■ **ABOUT THIS TASK**
Extract every line of the material that holds the string "directory".

GIVEN RECORDS Block Start

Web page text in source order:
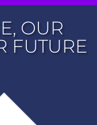
OUR
FUTURE
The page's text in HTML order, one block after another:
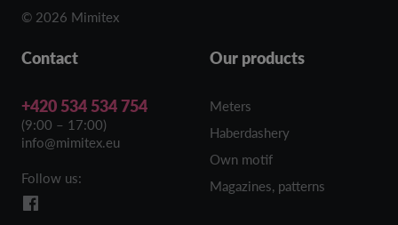
© 2026 Mimitex
Contact
+420 534 534 754
(9:00 – 17:00)
info@mimitex.eu
Follow us:
Our products
Meters
Haberdashery
Own motif
Magazines, patterns
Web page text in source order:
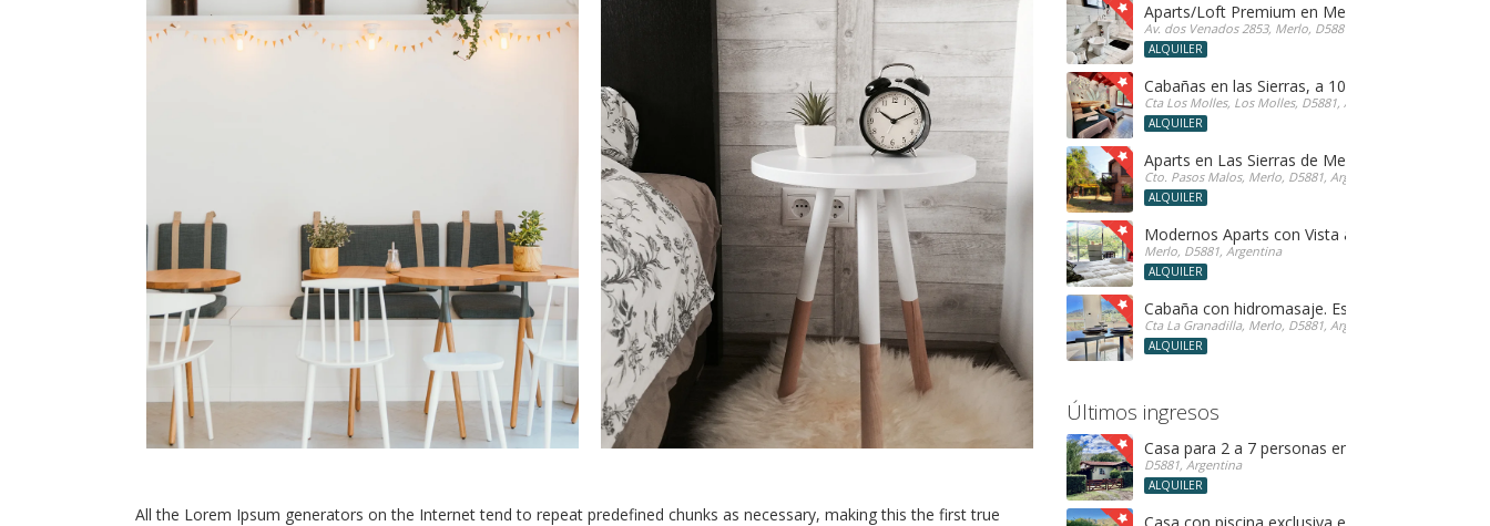
All the Lorem Ipsum generators on the Internet tend to repeat predefined chunks as necessary, making this the first true
Aparts/Loft Premium en Merlo San Luis
Av. dos Venados 2853, Merlo, D5881, Argentina
ALQUILER
Cabañas en las Sierras, a 10 km de Merlo San
Cta Los Molles, Los Molles, D5881, Argentina
ALQUILER
Aparts en Las Sierras de Merlo San Luis
Cto. Pasos Malos, Merlo, D5881, Argentina
ALQUILER
Modernos Aparts con Vista a las Sierras en
Merlo, D5881, Argentina
ALQUILER
Cabaña con hidromasaje. Especial para parejas!
Cta La Granadilla, Merlo, D5881, Argentina
ALQUILER
Últimos ingresos
Casa para 2 a 7 personas en Merlo SL
D5881, Argentina
ALQUILER
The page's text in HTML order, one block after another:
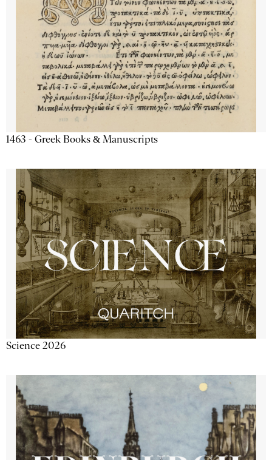
1463 - Greek Books & Manuscripts
Science 2026
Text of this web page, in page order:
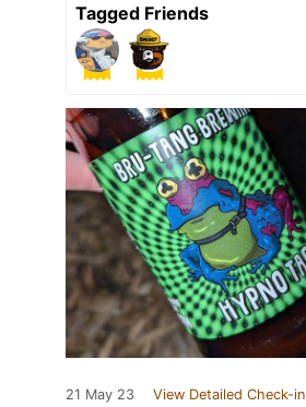
Tagged Friends
21 May 23 View Detailed Check-in
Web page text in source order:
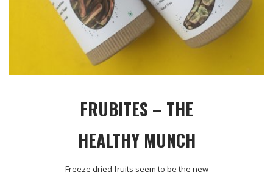
FRUBITES – THE
HEALTHY MUNCH
Freeze dried fruits seem to be the new
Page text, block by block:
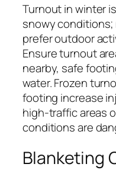
Turnout in winter
snowy
prefer outdoor
Ensure turnout
nearby, safe
water. Frozen
footing increase
high-traffic areas
conditions are
Blanketing
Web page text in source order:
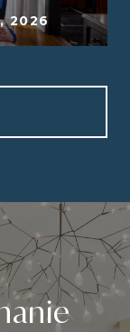
2026
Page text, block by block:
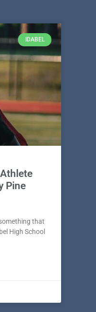
IDABEL
Pine
that
High School
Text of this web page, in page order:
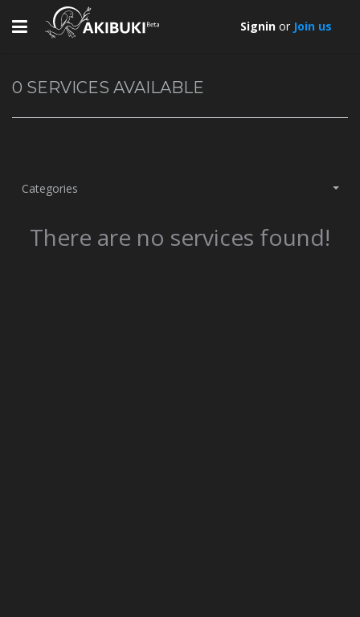
Toggle
Signin or Join us
0 SERVICES AVAILABLE
Categories
There are no services found!
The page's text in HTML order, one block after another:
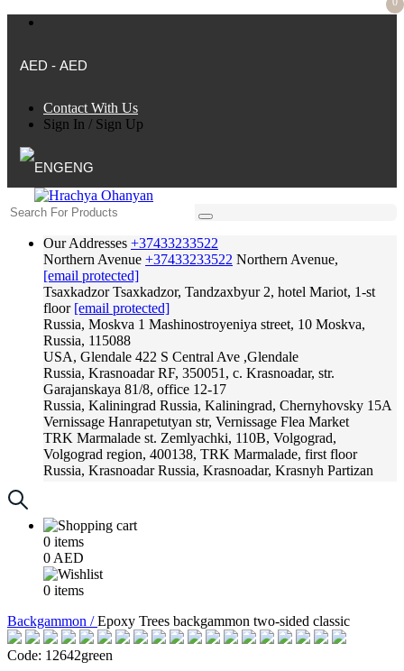
AED - AED
Contact With Us
Sign In / Sign Up
ENG
Our Addresses +37433233522
Northern Avenue +37433233522 Northern Avenue,
[email protected]
Tsaxkadzor Tsaxkadzor, Tandzaxbyur 2, hotel Mariot, 1-st
floor [email protected]
Russia, Moskva 1 Mashinostroyeniya street, 10 Moskva,
Russia, 115088
USA, Glendale 422 S Central Ave ,Glendale
Russia, Krasnoadar RF, 350051, c. Krasnoadar, str.
Garajanskaya 81/8, office 12-17
Russia, Kaliningrad Russia, Kaliningrad, Chernyhovsky 15A
Vernissage Hanrapetutyan str, Vernissage Flea Market
TRK Marmalade st. Zemlyachki, 110B, Volgograd,
Volgograd region, 400138, TRK Marmalade, first floor
Russia, Krasnoadar Russia, Krasnoadar, Krasnyh Partizan
0 items
0 AED
0 items
Backgammon /Epoxy Trees backgammon two-sided classic
Code: 12642green
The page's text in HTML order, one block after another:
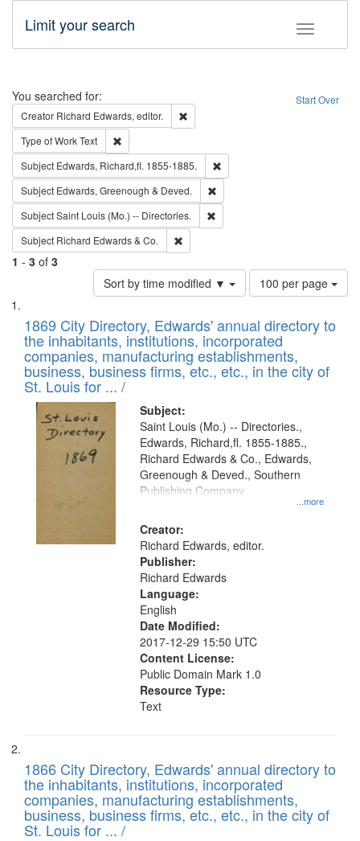
Toggle
Limit your search
Search Start Over
You searched for:
Creator Richard Edwards, editor.
Type of WorkText
Subject Edwards, Richard,fl. 1855-1885.
Subject Edwards, Greenough & Deved.
SubjectSaint Louis (Mo.) -- Directories.
Subject Richard Edwards & Co.
1 - 3 of 3
Sort by time modified ▼
Number
of
to
display
per
page
100 per page
Search
Results
List
of
files
deposited
in
Digital
Gateway
1869 City Directory, Edwards' annual directory to
the inhabitants, institutions, incorporated
companies, manufacturing establishments,
business, business firms, etc., etc., in the city of
St. Louis for ... /
Subject:
...more
Saint Louis (Mo.) -- Directories.,
Edwards, Richard,fl. 1855-1885.,
Richard Edwards & Co., Edwards,
Greenough & Deved., Southern
Publishing Company
Creator:
Richard Edwards, editor.
Publisher:
Richard Edwards
Language:
English
Date Modified:
2017-12-29 15:50 UTC
Content License:
Public Domain Mark 1.0
Resource Type:
Text
1866 City Directory, Edwards' annual directory to
the inhabitants, institutions, incorporated
companies, manufacturing establishments,
business, business firms, etc., etc., in the city of
St. Louis for ... /
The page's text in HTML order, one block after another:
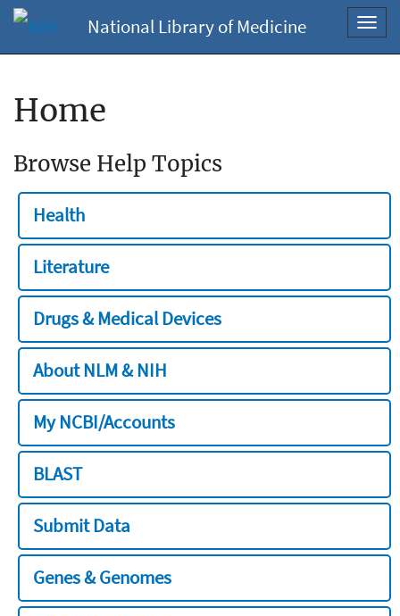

GIVEN RECORDS Block End

■ **EXERCISE ANSWER**
1869 City Directory, Edwards' annual directory to
1866 City Directory, Edwards' annual directory to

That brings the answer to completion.